[Opening MATERIAL TO PROCESS section]

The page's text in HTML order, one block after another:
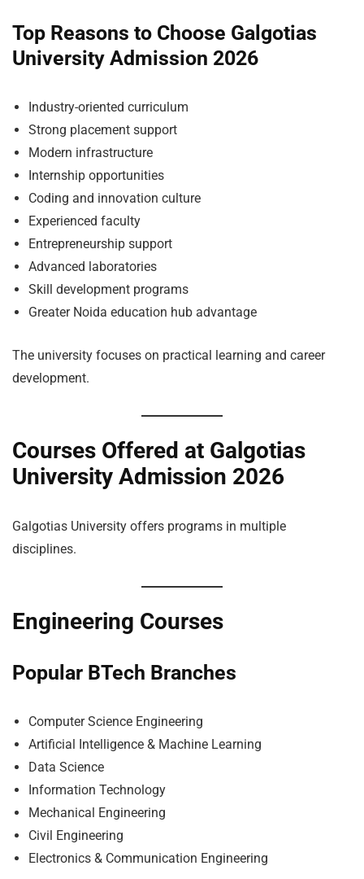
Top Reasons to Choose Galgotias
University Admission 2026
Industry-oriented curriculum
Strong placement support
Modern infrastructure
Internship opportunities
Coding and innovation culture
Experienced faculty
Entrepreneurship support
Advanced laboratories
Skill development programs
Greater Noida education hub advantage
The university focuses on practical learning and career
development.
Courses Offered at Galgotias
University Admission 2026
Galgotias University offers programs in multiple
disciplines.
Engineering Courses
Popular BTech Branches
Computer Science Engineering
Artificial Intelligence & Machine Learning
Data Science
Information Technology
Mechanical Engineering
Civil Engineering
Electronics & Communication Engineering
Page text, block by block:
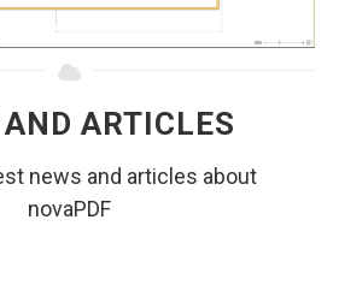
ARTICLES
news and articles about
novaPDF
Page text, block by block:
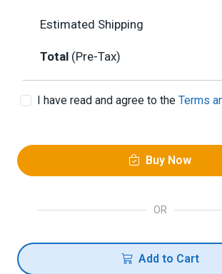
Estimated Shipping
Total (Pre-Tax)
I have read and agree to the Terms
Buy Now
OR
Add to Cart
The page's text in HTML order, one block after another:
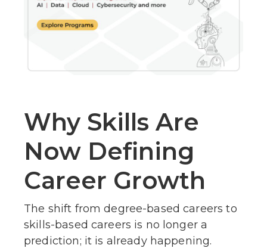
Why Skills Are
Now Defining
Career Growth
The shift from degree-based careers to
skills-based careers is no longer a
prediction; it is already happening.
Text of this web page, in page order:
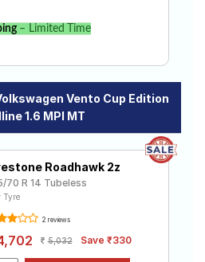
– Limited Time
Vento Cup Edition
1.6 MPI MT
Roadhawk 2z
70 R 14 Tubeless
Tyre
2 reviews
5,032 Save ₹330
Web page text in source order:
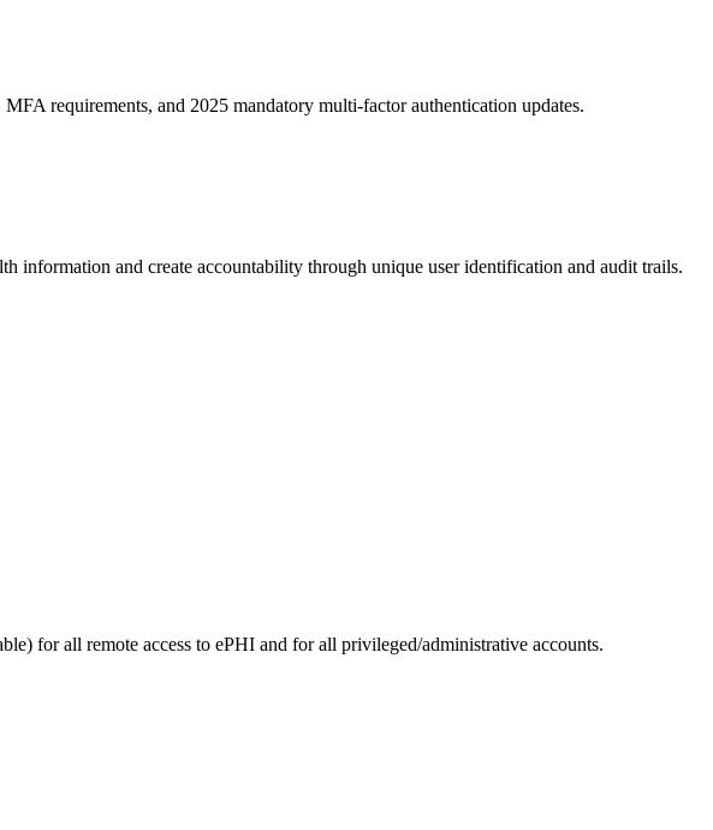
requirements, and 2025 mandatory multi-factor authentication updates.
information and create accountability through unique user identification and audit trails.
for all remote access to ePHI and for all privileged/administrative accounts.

[Closing MATERIAL TO PROCESS section]

WORK TASK »
Transcribe all of the records above exactly; no image should appear in what you write.

SOLUTION FOR THIS EXERCISE »
The page's text in HTML order, one block after another:
Top Reasons to Choose Galgotias
University Admission 2026
Industry-oriented curriculum
Strong placement support
Modern infrastructure
Internship opportunities
Coding and innovation culture
Experienced faculty
Entrepreneurship support
Advanced laboratories
Skill development programs
Greater Noida education hub advantage
The university focuses on practical learning and career
development.
Courses Offered at Galgotias
University Admission 2026
Galgotias University offers programs in multiple
disciplines.
Engineering Courses
Popular BTech Branches
Computer Science Engineering
Artificial Intelligence & Machine Learning
Data Science
Information Technology
Mechanical Engineering
Civil Engineering
Electronics & Communication Engineering
Page text, block by block:
ARTICLES
news and articles about
novaPDF
Page text, block by block:
Estimated Shipping
Total (Pre-Tax)
I have read and agree to the Terms
Buy Now
OR
Add to Cart
The page's text in HTML order, one block after another:
Why Skills Are
Now Defining
Career Growth
The shift from degree-based careers to
skills-based careers is no longer a
prediction; it is already happening.
Text of this web page, in page order:
– Limited Time
Vento Cup Edition
1.6 MPI MT
Roadhawk 2z
70 R 14 Tubeless
Tyre
2 reviews
5,032 Save ₹330
Web page text in source order:
requirements, and 2025 mandatory multi-factor authentication updates.
information and create accountability through unique user identification and audit trails.
for all remote access to ePHI and for all privileged/administrative accounts.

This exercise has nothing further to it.